Work item
Go through the data below. Pull out every line that has the word "metal".

Records for the exercise
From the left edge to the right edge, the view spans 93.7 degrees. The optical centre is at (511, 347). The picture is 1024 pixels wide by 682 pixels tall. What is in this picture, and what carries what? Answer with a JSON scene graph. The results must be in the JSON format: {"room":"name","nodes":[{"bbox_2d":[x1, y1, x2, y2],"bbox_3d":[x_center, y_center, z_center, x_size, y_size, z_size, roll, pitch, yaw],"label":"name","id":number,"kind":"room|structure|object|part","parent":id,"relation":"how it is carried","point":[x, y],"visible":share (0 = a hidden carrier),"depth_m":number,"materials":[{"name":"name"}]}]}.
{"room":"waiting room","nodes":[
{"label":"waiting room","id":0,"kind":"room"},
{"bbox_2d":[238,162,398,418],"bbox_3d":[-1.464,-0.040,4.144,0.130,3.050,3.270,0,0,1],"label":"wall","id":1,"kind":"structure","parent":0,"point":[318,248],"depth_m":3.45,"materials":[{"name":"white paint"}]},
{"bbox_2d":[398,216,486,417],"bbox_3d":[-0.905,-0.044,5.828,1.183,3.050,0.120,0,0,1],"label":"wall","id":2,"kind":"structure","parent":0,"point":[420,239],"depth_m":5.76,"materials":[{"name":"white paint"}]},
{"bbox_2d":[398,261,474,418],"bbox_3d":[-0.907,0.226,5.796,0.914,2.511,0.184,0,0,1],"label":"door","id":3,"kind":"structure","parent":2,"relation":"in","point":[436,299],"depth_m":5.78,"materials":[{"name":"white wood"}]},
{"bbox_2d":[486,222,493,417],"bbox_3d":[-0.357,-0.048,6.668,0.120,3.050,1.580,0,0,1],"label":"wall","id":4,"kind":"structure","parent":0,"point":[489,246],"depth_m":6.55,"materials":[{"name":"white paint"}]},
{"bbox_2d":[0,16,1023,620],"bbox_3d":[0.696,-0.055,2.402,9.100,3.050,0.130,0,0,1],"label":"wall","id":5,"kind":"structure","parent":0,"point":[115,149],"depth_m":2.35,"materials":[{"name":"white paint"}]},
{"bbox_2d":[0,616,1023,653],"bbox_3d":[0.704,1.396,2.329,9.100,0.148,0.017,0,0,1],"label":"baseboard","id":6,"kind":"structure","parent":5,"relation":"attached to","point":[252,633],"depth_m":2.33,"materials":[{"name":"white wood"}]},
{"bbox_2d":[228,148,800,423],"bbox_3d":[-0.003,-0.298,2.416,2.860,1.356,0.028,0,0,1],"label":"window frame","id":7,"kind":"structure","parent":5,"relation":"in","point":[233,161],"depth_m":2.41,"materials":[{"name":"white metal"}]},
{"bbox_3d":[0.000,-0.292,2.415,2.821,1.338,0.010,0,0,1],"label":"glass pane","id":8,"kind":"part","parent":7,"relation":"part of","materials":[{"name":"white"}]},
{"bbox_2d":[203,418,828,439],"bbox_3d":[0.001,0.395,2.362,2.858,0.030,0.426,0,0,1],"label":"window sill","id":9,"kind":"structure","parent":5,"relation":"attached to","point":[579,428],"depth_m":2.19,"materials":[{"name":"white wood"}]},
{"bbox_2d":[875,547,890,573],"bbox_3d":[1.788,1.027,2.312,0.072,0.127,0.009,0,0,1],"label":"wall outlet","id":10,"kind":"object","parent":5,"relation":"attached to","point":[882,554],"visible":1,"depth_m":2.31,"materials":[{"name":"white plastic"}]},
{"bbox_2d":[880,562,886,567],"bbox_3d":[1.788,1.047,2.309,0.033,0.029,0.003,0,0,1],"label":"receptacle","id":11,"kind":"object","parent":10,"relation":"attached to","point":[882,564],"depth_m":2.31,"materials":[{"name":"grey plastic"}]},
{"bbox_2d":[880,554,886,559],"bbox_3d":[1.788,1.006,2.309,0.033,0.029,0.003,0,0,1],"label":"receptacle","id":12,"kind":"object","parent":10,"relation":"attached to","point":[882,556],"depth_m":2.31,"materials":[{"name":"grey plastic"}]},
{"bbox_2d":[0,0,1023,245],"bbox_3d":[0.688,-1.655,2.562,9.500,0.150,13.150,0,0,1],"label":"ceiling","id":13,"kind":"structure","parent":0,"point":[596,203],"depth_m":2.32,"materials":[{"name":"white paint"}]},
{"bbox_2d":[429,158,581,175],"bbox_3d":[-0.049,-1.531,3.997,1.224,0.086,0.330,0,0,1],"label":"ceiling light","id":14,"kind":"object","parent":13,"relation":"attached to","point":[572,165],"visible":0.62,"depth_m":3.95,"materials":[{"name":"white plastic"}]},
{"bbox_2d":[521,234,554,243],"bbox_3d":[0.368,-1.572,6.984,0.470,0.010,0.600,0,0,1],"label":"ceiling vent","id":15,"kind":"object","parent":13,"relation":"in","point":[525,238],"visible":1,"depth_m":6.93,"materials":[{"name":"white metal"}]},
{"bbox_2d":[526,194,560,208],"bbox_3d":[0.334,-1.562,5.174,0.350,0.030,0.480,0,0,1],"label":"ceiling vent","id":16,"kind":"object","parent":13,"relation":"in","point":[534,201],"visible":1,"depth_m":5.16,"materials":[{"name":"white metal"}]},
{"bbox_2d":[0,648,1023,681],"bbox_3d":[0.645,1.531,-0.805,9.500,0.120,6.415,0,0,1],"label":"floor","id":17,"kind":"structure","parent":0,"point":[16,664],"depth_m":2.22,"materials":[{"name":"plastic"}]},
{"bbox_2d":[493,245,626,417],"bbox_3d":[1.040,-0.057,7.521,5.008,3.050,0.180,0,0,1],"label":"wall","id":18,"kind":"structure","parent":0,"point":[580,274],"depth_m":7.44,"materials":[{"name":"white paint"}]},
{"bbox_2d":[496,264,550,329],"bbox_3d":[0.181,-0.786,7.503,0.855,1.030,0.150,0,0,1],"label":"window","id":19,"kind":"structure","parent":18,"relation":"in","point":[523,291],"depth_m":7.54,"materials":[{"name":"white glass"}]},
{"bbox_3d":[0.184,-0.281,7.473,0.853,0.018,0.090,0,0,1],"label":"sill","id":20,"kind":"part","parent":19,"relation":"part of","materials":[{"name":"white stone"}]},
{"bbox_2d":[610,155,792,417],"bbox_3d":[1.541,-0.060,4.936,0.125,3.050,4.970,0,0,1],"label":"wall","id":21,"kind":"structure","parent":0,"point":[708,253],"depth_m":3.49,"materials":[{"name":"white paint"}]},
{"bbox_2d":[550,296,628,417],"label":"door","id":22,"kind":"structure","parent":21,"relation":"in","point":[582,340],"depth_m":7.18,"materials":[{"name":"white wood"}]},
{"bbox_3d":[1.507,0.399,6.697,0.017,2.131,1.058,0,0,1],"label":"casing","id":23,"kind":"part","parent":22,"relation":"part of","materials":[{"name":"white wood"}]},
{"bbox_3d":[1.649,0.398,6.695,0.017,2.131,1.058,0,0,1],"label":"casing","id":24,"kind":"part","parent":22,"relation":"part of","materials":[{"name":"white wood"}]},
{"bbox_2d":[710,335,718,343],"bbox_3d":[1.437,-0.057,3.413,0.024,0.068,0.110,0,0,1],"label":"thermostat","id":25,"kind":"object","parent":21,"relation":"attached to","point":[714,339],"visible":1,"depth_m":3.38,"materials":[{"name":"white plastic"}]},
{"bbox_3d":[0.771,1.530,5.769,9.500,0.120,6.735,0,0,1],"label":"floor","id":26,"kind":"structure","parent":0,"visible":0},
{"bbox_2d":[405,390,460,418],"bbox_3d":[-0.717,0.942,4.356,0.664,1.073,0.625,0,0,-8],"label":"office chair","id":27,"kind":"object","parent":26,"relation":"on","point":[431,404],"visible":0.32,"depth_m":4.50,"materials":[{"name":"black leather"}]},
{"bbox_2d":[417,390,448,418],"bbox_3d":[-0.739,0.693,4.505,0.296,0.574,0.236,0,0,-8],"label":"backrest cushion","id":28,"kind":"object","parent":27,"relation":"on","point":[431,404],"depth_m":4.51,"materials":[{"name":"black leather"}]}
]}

Solution
{"bbox_2d":[228,148,800,423],"bbox_3d":[-0.003,-0.298,2.416,2.860,1.356,0.028,0,0,1],"label":"window frame","id":7,"kind":"structure","parent":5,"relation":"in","point":[233,161],"depth_m":2.41,"materials":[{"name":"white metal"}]},
{"bbox_2d":[521,234,554,243],"bbox_3d":[0.368,-1.572,6.984,0.470,0.010,0.600,0,0,1],"label":"ceiling vent","id":15,"kind":"object","parent":13,"relation":"in","point":[525,238],"visible":1,"depth_m":6.93,"materials":[{"name":"white metal"}]},
{"bbox_2d":[526,194,560,208],"bbox_3d":[0.334,-1.562,5.174,0.350,0.030,0.480,0,0,1],"label":"ceiling vent","id":16,"kind":"object","parent":13,"relation":"in","point":[534,201],"visible":1,"depth_m":5.16,"materials":[{"name":"white metal"}]},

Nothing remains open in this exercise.